Studies of meditation consistently show that when the mind settles, neural activity becomes more coherent and efficient.
A Scientific American article argues that meditation research is entering a new “third wave” focused not just on stress reduction but on deep meditative states that can transform the brain and subjective experience. The authors describe how extended practice can lead to altered states of consciousness, including diminished self-referential thinking and even temporary suspension of ordinary self-awareness, with potential implications for mental health, well-being, and our understanding of what it means to be human.

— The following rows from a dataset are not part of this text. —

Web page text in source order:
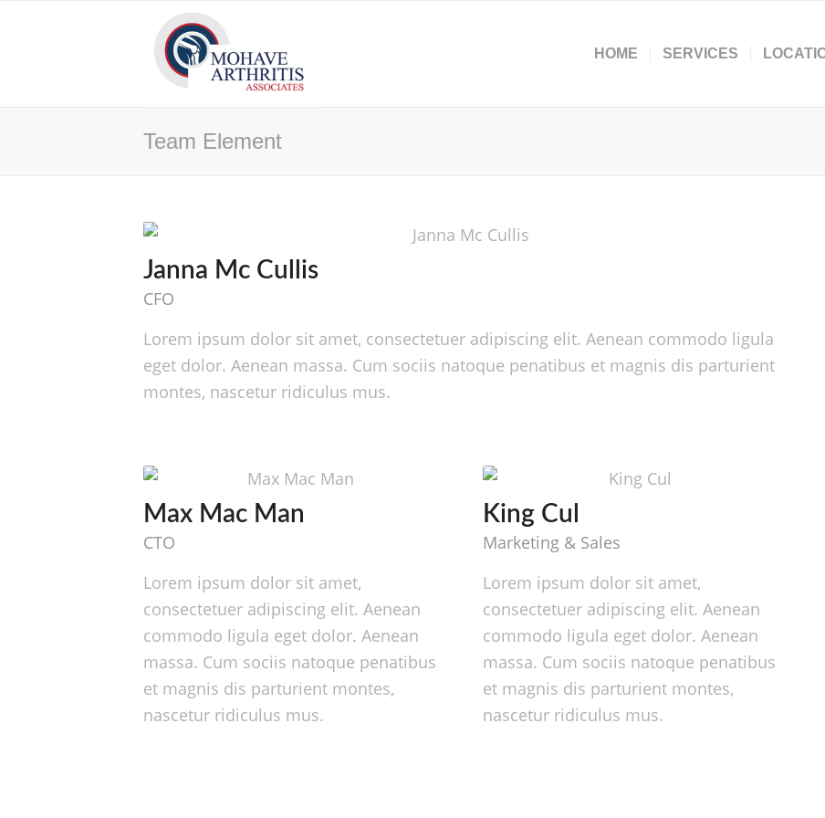
HOME SERVICES
Team Element
Janna Mc Cullis
CFO
Lorem ipsum dolor sit amet, consectetuer adipiscing elit. Aenean commodo ligula
eget dolor. Aenean massa. Cum sociis natoque penatibus et magnis dis parturient
montes, nascetur ridiculus mus.
Max Mac Man
CTO
Lorem ipsum dolor sit amet,
consectetuer adipiscing elit. Aenean
commodo ligula eget dolor. Aenean
massa. Cum sociis natoque penatibus
et magnis dis parturient montes,
nascetur ridiculus mus.
King Cul
Marketing & Sales
Lorem ipsum dolor sit amet,
consectetuer adipiscing elit. Aenean
commodo ligula eget dolor. Aenean
massa. Cum sociis natoque penatibus
et magnis dis parturient montes,
nascetur ridiculus mus.
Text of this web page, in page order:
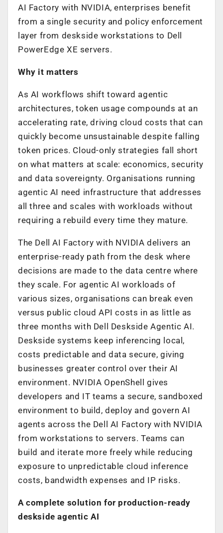
AI Factory with NVIDIA, enterprises benefit
from a single security and policy enforcement
layer from deskside workstations to Dell
PowerEdge XE servers.
Why it matters
As AI workflows shift toward agentic
architectures, token usage compounds at an
accelerating rate, driving cloud costs that can
quickly become unsustainable despite falling
token prices. Cloud-only strategies fall short
on what matters at scale: economics, security
and data sovereignty. Organisations running
agentic AI need infrastructure that addresses
all three and scales with workloads without
requiring a rebuild every time they mature.
The Dell AI Factory with NVIDIA delivers an
enterprise-ready path from the desk where
decisions are made to the data centre where
they scale. For agentic AI workloads of
various sizes, organisations can break even
versus public cloud API costs in as little as
three months with Dell Deskside Agentic AI.
Deskside systems keep inferencing local,
costs predictable and data secure, giving
businesses greater control over their AI
environment. NVIDIA OpenShell gives
developers and IT teams a secure, sandboxed
environment to build, deploy and govern AI
agents across the Dell AI Factory with NVIDIA
from workstations to servers. Teams can
build and iterate more freely while reducing
exposure to unpredictable cloud inference
costs, bandwidth expenses and IP risks.
A complete solution for production-ready
deskside agentic AI
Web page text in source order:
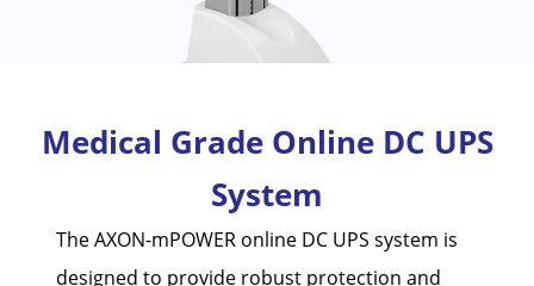
Medical Grade Online DC UPS
System
The AXON-mPOWER online DC UPS system is
designed to provide robust protection and
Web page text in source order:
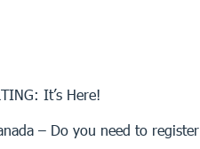
It’s Here!
– Do you need to register
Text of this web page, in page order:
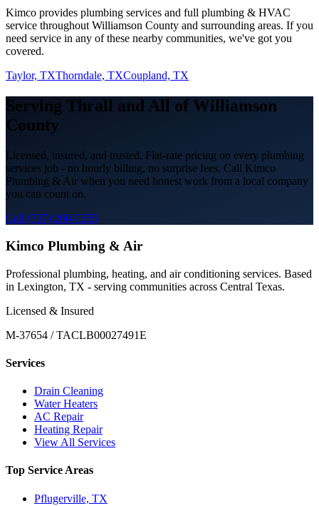
Kimco provides plumbing services and full plumbing & HVAC
service throughoutWilliamson County and surrounding areas. If you
need service in any of these nearby communities, we've got you
covered.
Taylor, TXThorndale, TXCoupland, TX
Serving Thrall and All of Williamson
County
Licensed, insured, and trusted. Flat-rate pricing on every plumbing
services job - no hourly billing, no surprise fees. Call Kimco
Plumbing & Air when you need honest work from a local company
you can count on.
Call (737) 260-7255
Kimco Plumbing & Air
Professional plumbing, heating, and air conditioning services. Based
in Lexington, TX - serving communities across Central Texas.
Licensed & Insured
M-37654 / TACLB00027491E
Services
Drain Cleaning
Water Heaters
AC Repair
Heating Repair
View All Services
Top Service Areas
Pflugerville, TX
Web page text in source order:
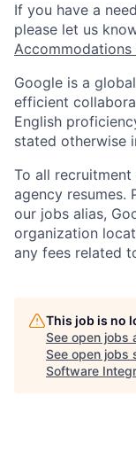
If you have a
please let us
Google is a
efficient
English
stated otherwise
To all
agency resumes.
our jobs alias,
organization
any fees related
This job is no
See open jobs
See open jobs
Software
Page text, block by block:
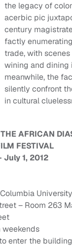
the legacy of
acerbic pic
century
factly
trade, with
wining and dining
meanwhile, the
silently confront
in cultural
AFRICAN
FESTIVAL
July 1, 2012
University
– Room 263
weekends
enter the building
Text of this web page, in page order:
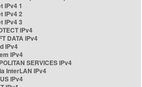
IPv4 1
IPv4 2
IPv4 3
IPv4
DATA IPv4
IPv4
IPv4
SERVICES IPv4
InterLAN IPv4
IPv4
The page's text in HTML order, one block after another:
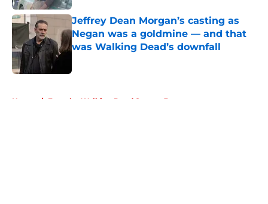
Jeffrey Dean Morgan’s casting as
Negan was a goldmine — and that
was Walking Dead’s downfall
Home / Fear the Walking Dead Season 3
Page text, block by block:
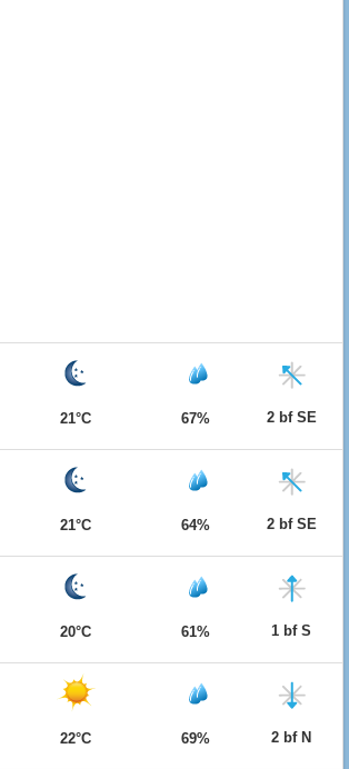
21°C 67% 2 bf SE
21°C 64% 2 bf SE
20°C 61% 1 bf S
22°C 69% 2 bf N
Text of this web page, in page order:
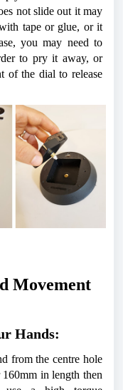
not slide out it may
tape or glue, or it
you may need to
to pry it away, or
of the dial to release
Movement
Hands:
from the centre hole
in length then
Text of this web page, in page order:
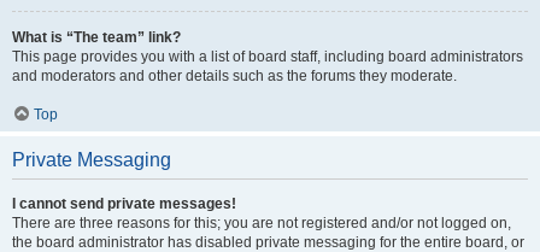
What is “The team” link?
This page provides you with a list of board staff, including board administrators
and moderators and other details such as the forums they moderate.
Top
Private Messaging
I cannot send private messages!
There are three reasons for this; you are not registered and/or not logged on,
the board administrator has disabled private messaging for the entire board, or
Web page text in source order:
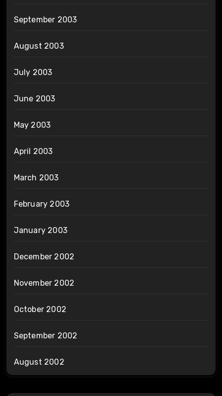
September 2003
August 2003
July 2003
June 2003
May 2003
April 2003
March 2003
February 2003
January 2003
December 2002
November 2002
October 2002
September 2002
August 2002
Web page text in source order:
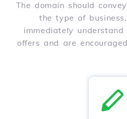
The domain should
the type of
immediately
offers and are
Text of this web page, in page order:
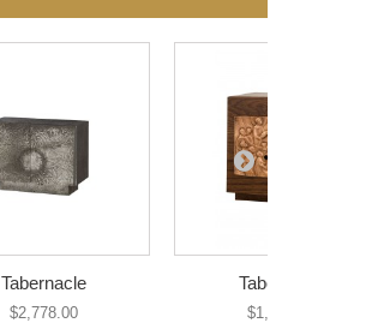
Tabernacle
$2,778.00
Tabernacle
$1,035.00
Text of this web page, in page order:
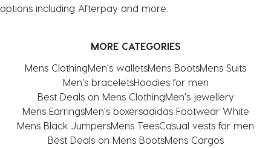
options including Afterpay and more.
MORE CATEGORIES
Mens ClothingMen's walletsMens BootsMens Suits
Men's braceletsHoodies for men
Best Deals on Mens ClothingMen's jewellery
Mens EarringsMen's boxersadidas Footwear White
Mens Black JumpersMens TeesCasual vests for men
Best Deals on Mens BootsMens Cargos
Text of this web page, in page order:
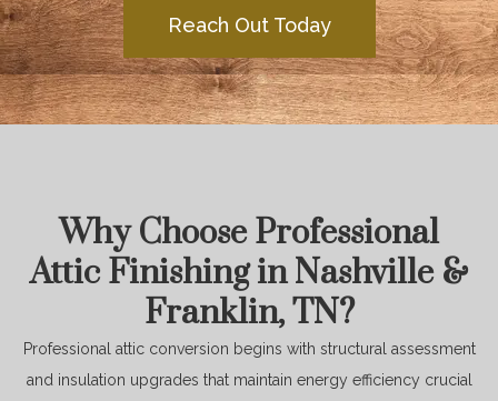
Reach Out Today
Why Choose Professional
Attic Finishing in Nashville &
Franklin, TN?
Professional attic conversion begins with structural assessment
and insulation upgrades that maintain energy efficiency crucial
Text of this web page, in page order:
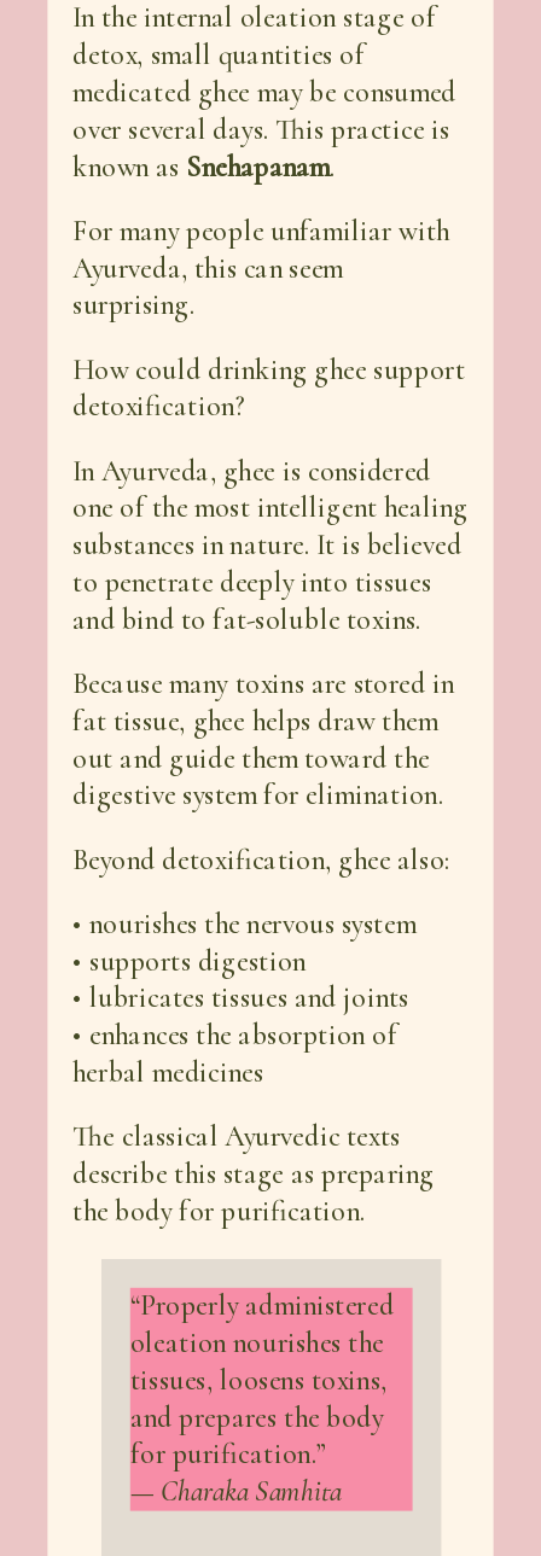
In the internal oleation stage of
detox, small quantities of
medicated ghee may be consumed
over several days. This practice is
known as Snehapanam.
For many people unfamiliar with
Ayurveda, this can seem
surprising.
How could drinking ghee support
detoxification?
In Ayurveda, ghee is considered
one of the most intelligent healing
substances in nature. It is believed
to penetrate deeply into tissues
and bind to fat-soluble toxins.
Because many toxins are stored in
fat tissue, ghee helps draw them
out and guide them toward the
digestive system for elimination.
Beyond detoxification, ghee also:
• nourishes the nervous system
• supports digestion
• lubricates tissues and joints
• enhances the absorption of
herbal medicines
The classical Ayurvedic texts
describe this stage as preparing
the body for purification.
“Properly administered
oleation nourishes the
tissues, loosens toxins,
and prepares the body
for purification.”
— Charaka Samhita
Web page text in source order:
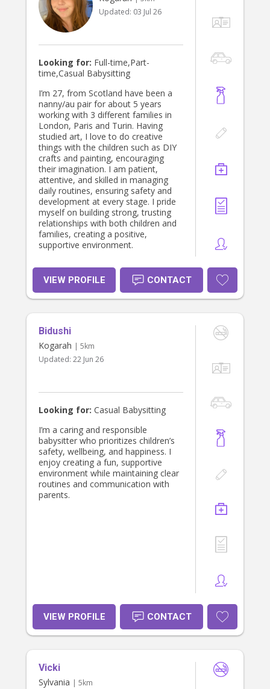
advanced English, ideal for bilingual
families or those wainting their
children to hear Spanish naturally
Updated: 03 Jul 26
Looking for: Full-time,Part-
time,Casual Babysitting
I’m 27, from Scotland have been a
nanny/au pair for about 5 years
working with 3 different families in
London, Paris and Turin. Having
studied art, I love to do creative
things with the children such as DIY
crafts and painting, encouraging
their imagination. I am patient,
attentive, and skilled in managing
daily routines, ensuring safety and
development at every stage. I pride
myself on building strong, trusting
relationships with both children and
families, creating a positive,
supportive environment.
VIEW PROFILE CONTACT
Bidushi
Kogarah | 5km
Updated: 22 Jun 26
Looking for: Casual Babysitting
I’m a caring and responsible
babysitter who prioritizes children’s
safety, wellbeing, and happiness. I
enjoy creating a fun, supportive
environment while maintaining clear
routines and communication with
parents.
VIEW PROFILE CONTACT
Vicki
Sylvania | 5km
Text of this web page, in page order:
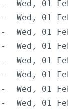
-
Wed, 01
-
Wed, 01
-
Wed, 01
-
Wed, 01
-
Wed, 01
-
Wed, 01
-
Wed, 01
-
Wed, 01
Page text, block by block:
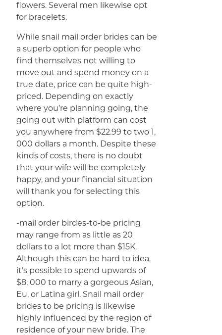
flowers. Several men likewise opt
for bracelets.
While snail mail order brides can be
a superb option for people who
find themselves not willing to
move out and spend money on a
true date, price can be quite high-
priced. Depending on exactly
where you’re planning going, the
going out with platform can cost
you anywhere from $22.99 to two 1,
000 dollars a month. Despite these
kinds of costs, there is no doubt
that your wife will be completely
happy, and your financial situation
will thank you for selecting this
option.
-mail order birdes-to-be pricing
may range from as little as 20
dollars to a lot more than $15K.
Although this can be hard to idea,
it’s possible to spend upwards of
$8, 000 to marry a gorgeous Asian,
Eu, or Latina girl. Snail mail order
brides to be pricing is likewise
highly influenced by the region of
residence of your new bride. The
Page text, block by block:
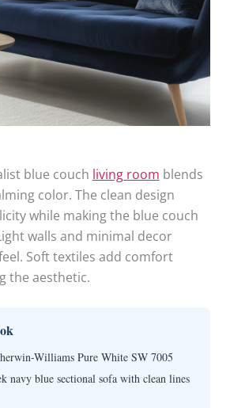
blue couch living room blends
color. The clean design
while making the blue couch
walls and minimal decor
Soft textiles add comfort
the aesthetic.
Williams Pure White SW 7005
navy blue sectional sofa with clean lines

Consciousness as the ground we share
Cultures and eras have pointed to a common realization that consciousness is the ground from which everything arises and to which everything returns. Thoughts arise within it and dissolve. Lives unfold within it and conclude. Even moments of great upheaval appear within this larger field of awareness.
The Center for Absolute Intelligence arrives at a time when we are fascinated by artificial intelligence and external power. Its deeper message is a quiet counterpoint that most transformative intelligence is already here. In the silence beneath thought, in the emptiness where transformation occurs, consciousness is from where all intelligence emerges.
Meditation does not create this absolute intelligence. It reveals it.